PROVIDED RECORDS START

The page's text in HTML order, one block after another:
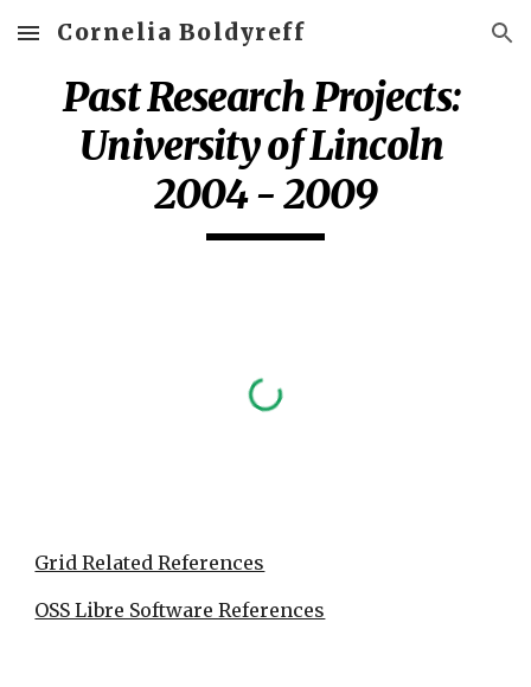
Skip to main content Skip to navigation
Cornelia Boldyreff
Past Research Projects:
University of Lincoln
2004 - 2009
Grid Related References
OSS Libre Software References
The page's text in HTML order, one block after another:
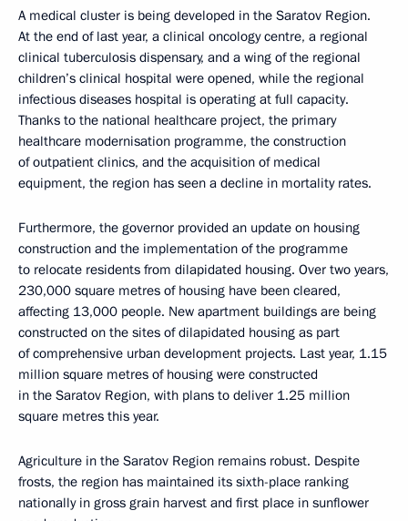
A medical cluster is being developed in the Saratov Region.
At the end of last year, a clinical oncology centre, a regional
clinical tuberculosis dispensary, and a wing of the regional
children’s clinical hospital were opened, while the regional
infectious diseases hospital is operating at full capacity.
Thanks to the national healthcare project, the primary
healthcare modernisation programme, the construction
of outpatient clinics, and the acquisition of medical
equipment, the region has seen a decline in mortality rates.
Furthermore, the governor provided an update on housing
construction and the implementation of the programme
to relocate residents from dilapidated housing. Over two years,
230,000 square metres of housing have been cleared,
affecting 13,000 people. New apartment buildings are being
constructed on the sites of dilapidated housing as part
of comprehensive urban development projects. Last year, 1.15
million square metres of housing were constructed
in the Saratov Region, with plans to deliver 1.25 million
square metres this year.
Agriculture in the Saratov Region remains robust. Despite
frosts, the region has maintained its sixth-place ranking
nationally in gross grain harvest and first place in sunflower
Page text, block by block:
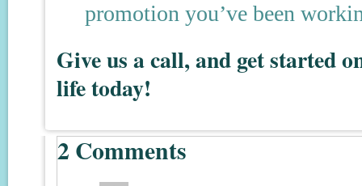
promotion you’ve been
Give us a call, and get started
life today!
2 Comments
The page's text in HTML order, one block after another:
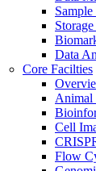
Data
Core Facilties
Animal
Cell
Flow
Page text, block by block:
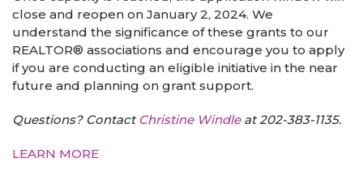
close and reopen on January 2, 2024. We
understand the significance of these grants to our
REALTOR® associations and encourage you to apply
if you are conducting an eligible initiative in the near
future and planning on grant support.
Questions? Contact Christine Windleat 202-383-1135.
LEARN MORE
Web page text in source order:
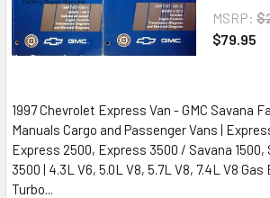
MSRP:
$79.95
1997 Chevrolet Express Van - GMC Savana
Manuals Cargo and Passenger Vans |
Express 2500, Express 3500 / Savana 1500,
3500 | 4.3L V6, 5.0L V8, 5.7L V8, 7.4L V8 Gas
Turbo...
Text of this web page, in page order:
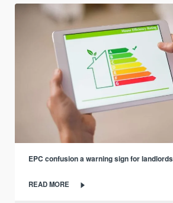
EPC confusion a warning sign for landlords
READ MORE
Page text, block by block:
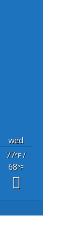
wed
77°F/
68°F
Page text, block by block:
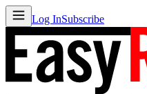
Log InSubscribe
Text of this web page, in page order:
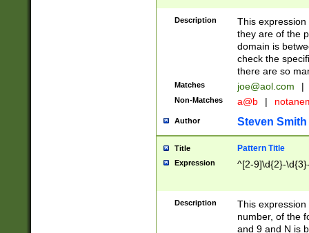
Description
This
they are of the
domain is
check the
there are so
Matches joe@aol.com |
Non-Matches a@b |
Author Steven Smith
Title Pattern Title
Expression ^[2-9]\d{2}-
Description
This
number, of the
and 9 and N is
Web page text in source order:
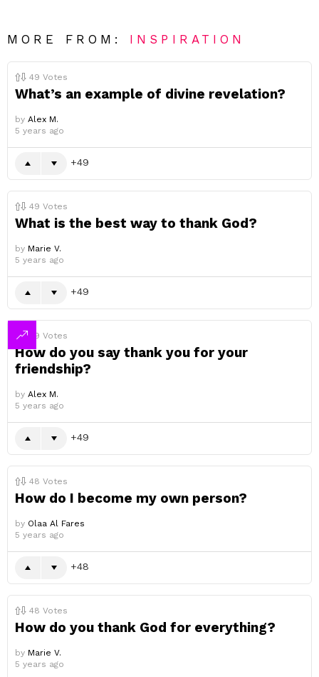
MORE FROM: INSPIRATION
49 Votes
What’s an example of divine revelation?
by Alex M.
5 years ago
49
49 Votes
What is the best way to thank God?
by Marie V.
5 years ago
49
49 Votes
How do you say thank you for your
friendship?
by Alex M.
5 years ago
49
48 Votes
How do I become my own person?
by Olaa Al Fares
5 years ago
48
48 Votes
How do you thank God for everything?
by Marie V.
5 years ago
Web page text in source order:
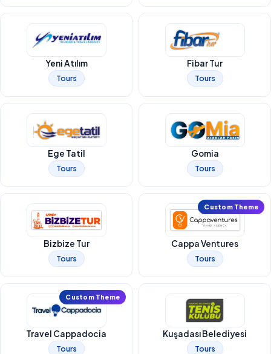
Yeni Atılım
Tours
Fibar Tur
Tours
Ege Tatil
Tours
Gomia
Tours
Bizbize Tur
Tours
Custom Theme
Cappa Ventures
Tours
Custom Theme
Travel Cappadocia
Tours
Kuşadası Belediyesi
Tours

PROVIDED RECORDS END

Reproduce the material above in full, images excluded.

The page's text in HTML order, one block after another:
Skip to main content Skip to navigation
Cornelia Boldyreff
Past Research Projects:
University of Lincoln
2004 - 2009
Grid Related References
OSS Libre Software References
The page's text in HTML order, one block after another:
A medical cluster is being developed in the Saratov Region.
At the end of last year, a clinical oncology centre, a regional
clinical tuberculosis dispensary, and a wing of the regional
children’s clinical hospital were opened, while the regional
infectious diseases hospital is operating at full capacity.
Thanks to the national healthcare project, the primary
healthcare modernisation programme, the construction
of outpatient clinics, and the acquisition of medical
equipment, the region has seen a decline in mortality rates.
Furthermore, the governor provided an update on housing
construction and the implementation of the programme
to relocate residents from dilapidated housing. Over two years,
230,000 square metres of housing have been cleared,
affecting 13,000 people. New apartment buildings are being
constructed on the sites of dilapidated housing as part
of comprehensive urban development projects. Last year, 1.15
million square metres of housing were constructed
in the Saratov Region, with plans to deliver 1.25 million
square metres this year.
Agriculture in the Saratov Region remains robust. Despite
frosts, the region has maintained its sixth-place ranking
nationally in gross grain harvest and first place in sunflower
Page text, block by block:
promotion you’ve been
Give us a call, and get started
life today!
2 Comments
The page's text in HTML order, one block after another:
Data
Core Facilties
Animal
Cell
Flow
Page text, block by block:
close and reopen on January 2, 2024. We
understand the significance of these grants to our
REALTOR® associations and encourage you to apply
if you are conducting an eligible initiative in the near
future and planning on grant support.
Questions? Contact Christine Windleat 202-383-1135.
LEARN MORE
Web page text in source order:
MSRP:
$79.95
1997 Chevrolet Express Van - GMC Savana
Manuals Cargo and Passenger Vans |
Express 2500, Express 3500 / Savana 1500,
3500 | 4.3L V6, 5.0L V8, 5.7L V8, 7.4L V8 Gas
Turbo...
Text of this web page, in page order:
EPC confusion a warning sign for landlords
READ MORE
Page text, block by block:
wed
77°F/
68°F
Page text, block by block:
Log InSubscribe
Text of this web page, in page order:
Description
This
they are of the
domain is
check the
there are so
Matches joe@aol.com |
Non-Matches a@b |
Author Steven Smith
Title Pattern Title
Expression ^[2-9]\d{2}-
Description
This
number, of the
and 9 and N is
Web page text in source order:
MORE FROM: INSPIRATION
49 Votes
What’s an example of divine revelation?
by Alex M.
5 years ago
49
49 Votes
What is the best way to thank God?
by Marie V.
5 years ago
49
49 Votes
How do you say thank you for your
friendship?
by Alex M.
5 years ago
49
48 Votes
How do I become my own person?
by Olaa Al Fares
5 years ago
48
48 Votes
How do you thank God for everything?
by Marie V.
5 years ago
Web page text in source order:
Yeni Atılım
Tours
Fibar Tur
Tours
Ege Tatil
Tours
Gomia
Tours
Bizbize Tur
Tours
Custom Theme
Cappa Ventures
Tours
Custom Theme
Travel Cappadocia
Tours
Kuşadası Belediyesi
Tours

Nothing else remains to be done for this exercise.